The birth mother always has parental responsibility, the father only has it if he was married to the mother at the time of the birth (or subsequently marries her), or if he was awarded parental responsibility either through a parental responsibility agreement, or if the child was born after 01/12/2003 where he is named on the birth certificate.
On the death of the first parent, the surviving parent usually assumes full custody of minor children where the parents were married. Even if the parents were divorced the surviving parent is normally entitled to resume full custody, however this right will not necessarily be exercised – divorced parents may still choose to name friends or relations as the first choice for guardians instead. Unmarried fathers do not assume automatic custody rights unless a parental responsibility agreement is in place.
The ultimate decision on who is to act as a guardian to minor children rests with the local Social Services. Naturally they will try to abide by the wishes expressed in a legally valid Will whenever possible and within the bounds of what’s in the best interests of the children.
Guardians may also be appointed as executors and trustees in the same Will. It can be useful if at least one guardian is also appointed to be an executor and trustee so that funds can be advanced most conveniently when required for day-to-day living arrangements. It is the trustees who are responsible for exercising their ‘powers of advancement’, to filter money through for your children’s wellbeing and to prevent the guardians to your children being out of pocket as a consequence of so acting.

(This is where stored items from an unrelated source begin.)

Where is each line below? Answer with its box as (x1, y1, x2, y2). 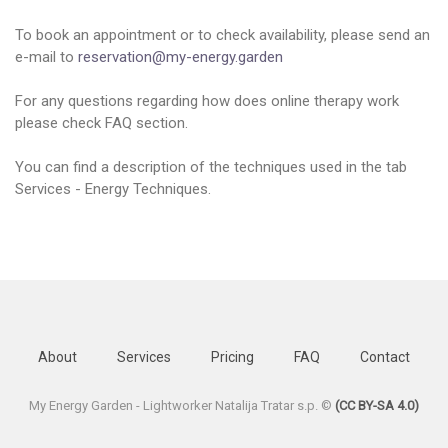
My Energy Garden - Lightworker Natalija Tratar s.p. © (29, 398, 335, 414)
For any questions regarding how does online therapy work (15, 92, 399, 111)
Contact (360, 349, 410, 366)
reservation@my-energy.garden (78, 48, 283, 67)
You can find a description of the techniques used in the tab (15, 158, 407, 177)
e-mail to (15, 48, 78, 67)
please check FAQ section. (15, 114, 188, 133)
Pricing (211, 349, 254, 366)
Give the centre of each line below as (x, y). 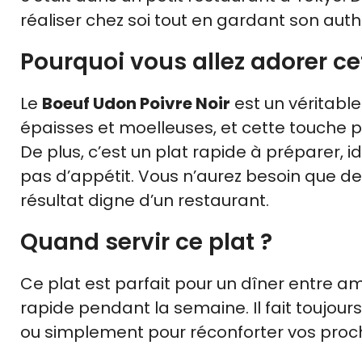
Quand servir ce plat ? (146, 242)
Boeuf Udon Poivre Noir (136, 104)
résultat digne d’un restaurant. (145, 201)
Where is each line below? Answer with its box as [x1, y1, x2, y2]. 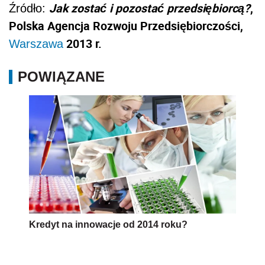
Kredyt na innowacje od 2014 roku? [29, 219, 188, 230]
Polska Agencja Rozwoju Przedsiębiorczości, [9, 18, 243, 34]
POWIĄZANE [18, 69, 105, 85]
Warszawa [9, 37, 63, 51]
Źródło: [9, 2, 49, 15]

Guardians then are responsible for looking after children until they reach 18, so you should consider the age and ability of your guardians carefully, their location with regard to your children’s friends and school life, their ability to manage financially (with the support of your estate held in trust of course) and any religious or moral issues they may have that are compatible (or otherwise) with your own beliefs.
Choose wisely and take plenty of time to discuss your views with whom you intend to ask.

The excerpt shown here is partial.